:: DATA TO USE
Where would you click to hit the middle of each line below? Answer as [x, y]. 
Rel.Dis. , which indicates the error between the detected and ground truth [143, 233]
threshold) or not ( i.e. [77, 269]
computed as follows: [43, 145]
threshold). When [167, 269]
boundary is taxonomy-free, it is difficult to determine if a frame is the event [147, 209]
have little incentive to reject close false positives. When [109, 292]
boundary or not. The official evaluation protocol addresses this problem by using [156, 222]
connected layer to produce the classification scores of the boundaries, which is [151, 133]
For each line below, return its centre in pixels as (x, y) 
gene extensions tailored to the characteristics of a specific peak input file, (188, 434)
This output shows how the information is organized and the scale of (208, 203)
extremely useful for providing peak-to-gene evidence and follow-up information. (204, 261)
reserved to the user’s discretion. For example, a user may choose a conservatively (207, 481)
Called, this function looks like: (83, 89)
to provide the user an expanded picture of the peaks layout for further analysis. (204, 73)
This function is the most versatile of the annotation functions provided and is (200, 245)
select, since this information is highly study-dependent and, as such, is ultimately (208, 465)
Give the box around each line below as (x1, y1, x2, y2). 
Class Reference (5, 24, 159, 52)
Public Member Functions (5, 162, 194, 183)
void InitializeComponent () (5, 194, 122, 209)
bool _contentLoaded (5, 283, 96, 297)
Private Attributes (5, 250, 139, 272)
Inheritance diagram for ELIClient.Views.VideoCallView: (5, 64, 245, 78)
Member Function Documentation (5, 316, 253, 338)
::::
:: DATA TO USE
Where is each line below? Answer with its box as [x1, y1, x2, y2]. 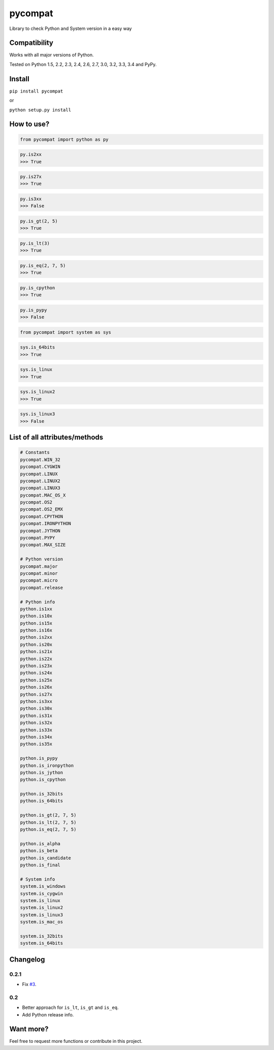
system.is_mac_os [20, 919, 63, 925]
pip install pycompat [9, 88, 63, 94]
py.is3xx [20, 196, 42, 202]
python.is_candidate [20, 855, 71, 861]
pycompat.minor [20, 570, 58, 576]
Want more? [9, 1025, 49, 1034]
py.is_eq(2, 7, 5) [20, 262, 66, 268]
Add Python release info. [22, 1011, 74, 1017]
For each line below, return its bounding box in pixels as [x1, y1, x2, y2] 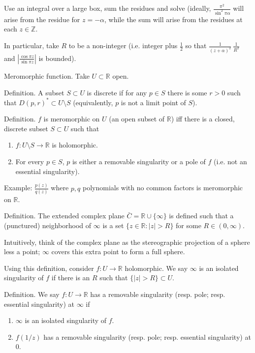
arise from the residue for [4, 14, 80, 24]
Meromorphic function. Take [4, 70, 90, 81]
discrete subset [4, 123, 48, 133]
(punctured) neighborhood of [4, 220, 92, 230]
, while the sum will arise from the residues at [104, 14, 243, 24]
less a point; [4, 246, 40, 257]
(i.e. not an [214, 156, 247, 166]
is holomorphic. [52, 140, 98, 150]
::::
=== WORK TO COMPLETE ===
Take the stretch of lines above from the one containing "computed as follows: [43, 145]" through the one containing "For each line below, return its centre" and repeat it exactly, adding no other line.

=== TASK OUTPUT ===
computed as follows: [43, 145]
threshold). When [167, 269]
boundary is taxonomy-free, it is difficult to determine if a frame is the event [147, 209]
have little incentive to reject close false positives. When [109, 292]
boundary or not. The official evaluation protocol addresses this problem by using [156, 222]
connected layer to produce the classification scores of the boundaries, which is [151, 133]
For each line below, return its centre in pixels as (x, y) 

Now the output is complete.